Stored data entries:
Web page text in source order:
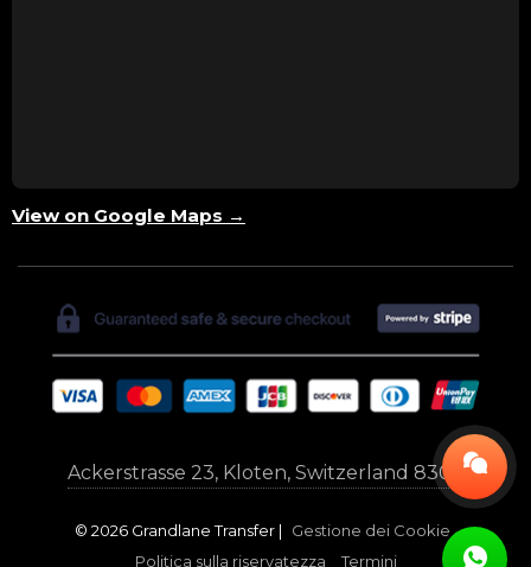
View on Google Maps →
Ackerstrasse 23, Kloten, Switzerland 8302
© 2026 Grandlane Transfer |
Gestione dei Cookie
Politica sulla riservatezza
Termini
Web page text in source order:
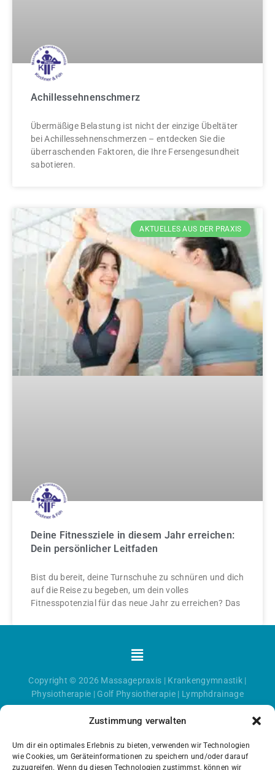
Zustimmung verwalten
Um dir ein optimales Erlebnis zu bieten, verwenden wir Technologien
wie Cookies, um Geräteinformationen zu speichern und/oder darauf
zuzugreifen. Wenn du diesen Technologien zustimmst, können wir
Achillessehnenschmerz
Übermäßige Belastung ist nicht der einzige Übeltäter
bei Achillessehnenschmerzen – entdecken Sie die
überraschenden Faktoren, die Ihre Fersengesundheit
sabotieren.
AKTUELLES AUS DER PRAXIS
Deine Fitnessziele in diesem Jahr erreichen:
Dein persönlicher Leitfaden
Bist du bereit, deine Turnschuhe zu schnüren und dich
auf die Reise zu begeben, um dein volles
Fitnesspotenzial für das neue Jahr zu erreichen? Das
Menü
Copyright © 2026 Massagepraxis | Krankengymnastik |
Physiotherapie | Golf Physiotherapie | Lymphdrainage

**TRY IT:** Repeat only the stretch of lines that opens with the line containing "Übermäßige Belastung ist" and closes with the final line of the entries, both included, exactly as written.

**TASK ANSWER:**
Übermäßige Belastung ist nicht der einzige Übeltäter
bei Achillessehnenschmerzen – entdecken Sie die
überraschenden Faktoren, die Ihre Fersengesundheit
sabotieren.
AKTUELLES AUS DER PRAXIS
Deine Fitnessziele in diesem Jahr erreichen:
Dein persönlicher Leitfaden
Bist du bereit, deine Turnschuhe zu schnüren und dich
auf die Reise zu begeben, um dein volles
Fitnesspotenzial für das neue Jahr zu erreichen? Das
Menü
Copyright © 2026 Massagepraxis | Krankengymnastik |
Physiotherapie | Golf Physiotherapie | Lymphdrainage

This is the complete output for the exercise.